NEWS – India has achieved a major scientific milestone with the development of an indigenous gene-editing tool by CSIR–IGIB. The tool, now transferred to the Serum Institute of India (SII), is set to revolutionise treatment for sickle cell disease through an affordable, home-grown therapy named Birsa-101.

KEY HIGHLIGHTS

• Indigenous CRISPR-based tool developed entirely by Indian scientists; all patents held domestically.
• Birsa-101 therapy targets the root genetic mutation of sickle cell disease.
• Manufacturing unit established at IGIB; Phase I trials expected next year in collaboration with AIIMS.
• SII to lead Phase II & III trials once initial safety is confirmed.
• Cost-effective alternative to global therapy Casgevy (approx. USD 2.2 million).

WHY THIS MATTERS

High Disease Burden

• India records 30,000–40,000 new sickle cell cases annually.
• Most prevalent among tribal populations.
• Government mission targets elimination of the disease by 2047 through screening and awareness.

ABOUT BIRSA-101

Mechanism

• Uses precise gene editing to correct the mutation causing sickle cell disease.
• Delivered as a single-dose infusion.
• Promotes normal red blood cell production, preventing sickling.

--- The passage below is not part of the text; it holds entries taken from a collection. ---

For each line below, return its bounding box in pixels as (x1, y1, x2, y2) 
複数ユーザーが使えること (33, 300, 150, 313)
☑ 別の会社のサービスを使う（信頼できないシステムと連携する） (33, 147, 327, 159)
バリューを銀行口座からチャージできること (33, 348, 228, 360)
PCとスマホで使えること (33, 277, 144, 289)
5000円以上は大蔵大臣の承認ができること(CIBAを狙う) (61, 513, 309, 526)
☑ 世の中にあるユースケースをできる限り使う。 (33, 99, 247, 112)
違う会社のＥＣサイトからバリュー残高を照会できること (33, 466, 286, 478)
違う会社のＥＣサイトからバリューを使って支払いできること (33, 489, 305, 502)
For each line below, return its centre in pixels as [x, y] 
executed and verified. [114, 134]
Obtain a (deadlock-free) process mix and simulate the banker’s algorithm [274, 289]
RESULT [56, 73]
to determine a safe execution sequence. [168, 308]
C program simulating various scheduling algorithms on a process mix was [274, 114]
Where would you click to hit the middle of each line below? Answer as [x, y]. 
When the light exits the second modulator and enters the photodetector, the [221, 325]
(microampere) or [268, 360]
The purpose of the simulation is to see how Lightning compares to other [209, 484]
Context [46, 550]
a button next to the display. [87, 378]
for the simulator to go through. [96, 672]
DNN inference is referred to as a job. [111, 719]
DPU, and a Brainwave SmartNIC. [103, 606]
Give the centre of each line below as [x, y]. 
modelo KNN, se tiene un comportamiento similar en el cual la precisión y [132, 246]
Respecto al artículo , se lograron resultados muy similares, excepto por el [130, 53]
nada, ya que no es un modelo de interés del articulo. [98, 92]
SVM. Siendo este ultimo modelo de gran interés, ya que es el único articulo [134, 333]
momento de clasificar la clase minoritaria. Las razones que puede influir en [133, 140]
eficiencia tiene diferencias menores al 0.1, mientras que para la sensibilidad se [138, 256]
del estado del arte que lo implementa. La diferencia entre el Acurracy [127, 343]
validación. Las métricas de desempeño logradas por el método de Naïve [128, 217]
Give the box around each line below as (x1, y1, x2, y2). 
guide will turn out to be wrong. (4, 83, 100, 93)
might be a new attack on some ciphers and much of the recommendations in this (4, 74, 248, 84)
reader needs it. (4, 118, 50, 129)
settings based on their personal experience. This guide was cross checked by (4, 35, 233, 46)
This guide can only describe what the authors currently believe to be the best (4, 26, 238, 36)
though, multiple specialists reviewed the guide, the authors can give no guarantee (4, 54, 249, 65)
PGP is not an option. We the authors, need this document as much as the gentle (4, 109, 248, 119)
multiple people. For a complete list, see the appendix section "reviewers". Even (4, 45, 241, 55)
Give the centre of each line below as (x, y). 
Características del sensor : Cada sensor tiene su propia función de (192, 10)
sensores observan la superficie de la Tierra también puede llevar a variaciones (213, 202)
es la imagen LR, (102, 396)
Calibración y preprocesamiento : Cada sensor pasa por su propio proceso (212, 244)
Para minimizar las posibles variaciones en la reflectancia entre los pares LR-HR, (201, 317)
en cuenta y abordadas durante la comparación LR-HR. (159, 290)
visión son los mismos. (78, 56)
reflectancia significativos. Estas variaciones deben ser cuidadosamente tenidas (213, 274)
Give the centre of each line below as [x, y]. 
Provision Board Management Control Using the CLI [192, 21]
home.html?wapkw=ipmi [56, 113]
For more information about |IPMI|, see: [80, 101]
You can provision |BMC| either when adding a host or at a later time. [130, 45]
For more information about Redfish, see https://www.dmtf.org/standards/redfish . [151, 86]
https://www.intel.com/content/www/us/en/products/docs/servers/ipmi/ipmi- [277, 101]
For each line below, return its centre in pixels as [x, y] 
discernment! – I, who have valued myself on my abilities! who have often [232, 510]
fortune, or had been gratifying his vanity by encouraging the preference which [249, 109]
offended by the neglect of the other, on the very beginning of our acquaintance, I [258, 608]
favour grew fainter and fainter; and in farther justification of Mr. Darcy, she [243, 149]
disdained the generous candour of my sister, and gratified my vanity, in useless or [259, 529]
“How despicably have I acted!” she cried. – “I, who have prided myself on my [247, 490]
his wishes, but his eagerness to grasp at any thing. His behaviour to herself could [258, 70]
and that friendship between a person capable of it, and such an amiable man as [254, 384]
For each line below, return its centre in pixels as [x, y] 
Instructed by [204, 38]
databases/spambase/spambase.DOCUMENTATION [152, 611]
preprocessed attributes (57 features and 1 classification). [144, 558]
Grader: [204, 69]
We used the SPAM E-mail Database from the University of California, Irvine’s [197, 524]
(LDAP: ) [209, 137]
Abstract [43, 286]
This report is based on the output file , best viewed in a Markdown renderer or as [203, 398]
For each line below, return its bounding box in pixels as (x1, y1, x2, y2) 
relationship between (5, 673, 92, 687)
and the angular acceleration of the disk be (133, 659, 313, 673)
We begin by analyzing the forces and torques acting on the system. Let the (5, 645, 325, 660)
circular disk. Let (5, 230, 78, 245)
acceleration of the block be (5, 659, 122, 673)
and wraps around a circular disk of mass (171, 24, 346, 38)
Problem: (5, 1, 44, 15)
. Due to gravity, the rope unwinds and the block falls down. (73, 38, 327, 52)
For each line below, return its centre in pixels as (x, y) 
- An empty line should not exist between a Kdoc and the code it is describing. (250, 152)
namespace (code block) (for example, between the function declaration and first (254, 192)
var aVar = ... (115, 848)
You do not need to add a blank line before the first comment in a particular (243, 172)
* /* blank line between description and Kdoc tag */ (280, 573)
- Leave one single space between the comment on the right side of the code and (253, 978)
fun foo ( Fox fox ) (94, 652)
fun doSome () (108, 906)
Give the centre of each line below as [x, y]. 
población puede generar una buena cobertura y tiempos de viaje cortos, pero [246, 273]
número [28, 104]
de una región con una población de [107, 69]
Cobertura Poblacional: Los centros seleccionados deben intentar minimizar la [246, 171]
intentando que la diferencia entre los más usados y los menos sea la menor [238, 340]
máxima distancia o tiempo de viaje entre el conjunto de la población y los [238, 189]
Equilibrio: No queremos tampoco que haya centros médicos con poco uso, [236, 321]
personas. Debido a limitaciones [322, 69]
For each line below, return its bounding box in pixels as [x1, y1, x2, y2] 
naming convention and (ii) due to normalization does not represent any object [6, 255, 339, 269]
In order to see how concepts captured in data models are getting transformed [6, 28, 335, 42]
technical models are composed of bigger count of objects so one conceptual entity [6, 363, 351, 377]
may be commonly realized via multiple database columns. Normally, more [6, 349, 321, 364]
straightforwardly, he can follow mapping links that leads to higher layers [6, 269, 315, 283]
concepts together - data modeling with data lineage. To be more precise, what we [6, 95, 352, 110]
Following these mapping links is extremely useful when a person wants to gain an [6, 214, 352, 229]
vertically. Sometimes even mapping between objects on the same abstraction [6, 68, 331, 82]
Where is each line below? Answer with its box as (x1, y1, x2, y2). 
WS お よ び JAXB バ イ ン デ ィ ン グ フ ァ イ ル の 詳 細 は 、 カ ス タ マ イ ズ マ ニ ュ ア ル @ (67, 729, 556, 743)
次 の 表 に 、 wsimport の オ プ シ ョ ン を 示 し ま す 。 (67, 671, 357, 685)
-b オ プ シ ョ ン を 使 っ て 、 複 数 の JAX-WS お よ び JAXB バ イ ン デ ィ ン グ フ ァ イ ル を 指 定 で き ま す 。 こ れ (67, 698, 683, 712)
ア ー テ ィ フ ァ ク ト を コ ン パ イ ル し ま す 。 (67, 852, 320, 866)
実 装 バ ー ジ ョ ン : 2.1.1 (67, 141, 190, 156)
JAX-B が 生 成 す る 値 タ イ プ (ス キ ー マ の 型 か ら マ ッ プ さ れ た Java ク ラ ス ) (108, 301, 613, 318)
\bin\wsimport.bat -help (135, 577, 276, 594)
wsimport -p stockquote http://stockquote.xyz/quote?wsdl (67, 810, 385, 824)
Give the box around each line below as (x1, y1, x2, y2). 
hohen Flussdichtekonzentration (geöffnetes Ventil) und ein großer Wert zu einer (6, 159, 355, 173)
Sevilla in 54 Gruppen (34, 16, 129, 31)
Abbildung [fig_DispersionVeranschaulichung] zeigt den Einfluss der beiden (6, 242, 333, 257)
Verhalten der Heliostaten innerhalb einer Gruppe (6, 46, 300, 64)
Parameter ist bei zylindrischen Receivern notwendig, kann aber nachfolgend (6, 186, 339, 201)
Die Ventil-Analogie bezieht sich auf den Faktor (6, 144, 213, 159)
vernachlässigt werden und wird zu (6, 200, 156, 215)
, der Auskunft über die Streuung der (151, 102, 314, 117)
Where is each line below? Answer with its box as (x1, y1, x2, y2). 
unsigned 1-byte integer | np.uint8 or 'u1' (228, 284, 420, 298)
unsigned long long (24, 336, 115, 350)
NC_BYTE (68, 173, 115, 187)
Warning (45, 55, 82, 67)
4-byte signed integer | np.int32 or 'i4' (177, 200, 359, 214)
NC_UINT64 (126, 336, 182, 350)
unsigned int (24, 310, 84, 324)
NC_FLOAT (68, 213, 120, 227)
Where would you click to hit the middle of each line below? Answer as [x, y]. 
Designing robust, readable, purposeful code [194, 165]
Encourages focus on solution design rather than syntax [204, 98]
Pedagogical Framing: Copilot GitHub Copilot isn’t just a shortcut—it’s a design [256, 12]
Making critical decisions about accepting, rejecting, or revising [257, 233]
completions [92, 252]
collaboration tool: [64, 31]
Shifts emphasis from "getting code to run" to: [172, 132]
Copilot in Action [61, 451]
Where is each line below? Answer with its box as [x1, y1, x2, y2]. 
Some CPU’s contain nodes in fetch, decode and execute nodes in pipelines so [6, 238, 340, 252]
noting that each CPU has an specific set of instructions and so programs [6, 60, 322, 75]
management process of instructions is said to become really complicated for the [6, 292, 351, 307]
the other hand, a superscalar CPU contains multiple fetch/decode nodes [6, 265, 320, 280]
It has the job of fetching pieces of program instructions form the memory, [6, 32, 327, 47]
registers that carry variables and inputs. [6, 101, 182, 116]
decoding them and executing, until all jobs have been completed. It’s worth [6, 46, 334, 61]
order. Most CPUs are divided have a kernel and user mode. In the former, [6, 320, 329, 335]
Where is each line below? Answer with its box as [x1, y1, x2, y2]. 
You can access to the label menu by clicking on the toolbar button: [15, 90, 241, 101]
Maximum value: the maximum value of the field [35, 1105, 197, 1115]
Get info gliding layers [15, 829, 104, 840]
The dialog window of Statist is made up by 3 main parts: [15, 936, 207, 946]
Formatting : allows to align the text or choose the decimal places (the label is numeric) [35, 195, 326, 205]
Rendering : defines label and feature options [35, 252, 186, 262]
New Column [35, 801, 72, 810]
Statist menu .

How It Differs from Casgevy

• Birsa-101 corrects the genetic error directly.
• Casgevy increases levels of foetal haemoglobin to bypass the defect.
• Same approach of Birsa-101 can be extended to thalassaemia therapy.

DEVELOPMENT OF THE INDIGENOUS GENE EDITING TOOL

Scientific Advancements

• Based on highly specific Cas9 proteins sourced from bacterial immune systems.
• Engineered to minimise off-target effects, ensuring safety and precision.
• The platform has been shared with SII on a non-exclusive basis, enabling wider use.

Future Prospects

• Initial rollout for patients with severe disease or organ damage.
• Potential later approval for paediatric use.
• Possibility of multiple therapies for genetic disorders using the same tool.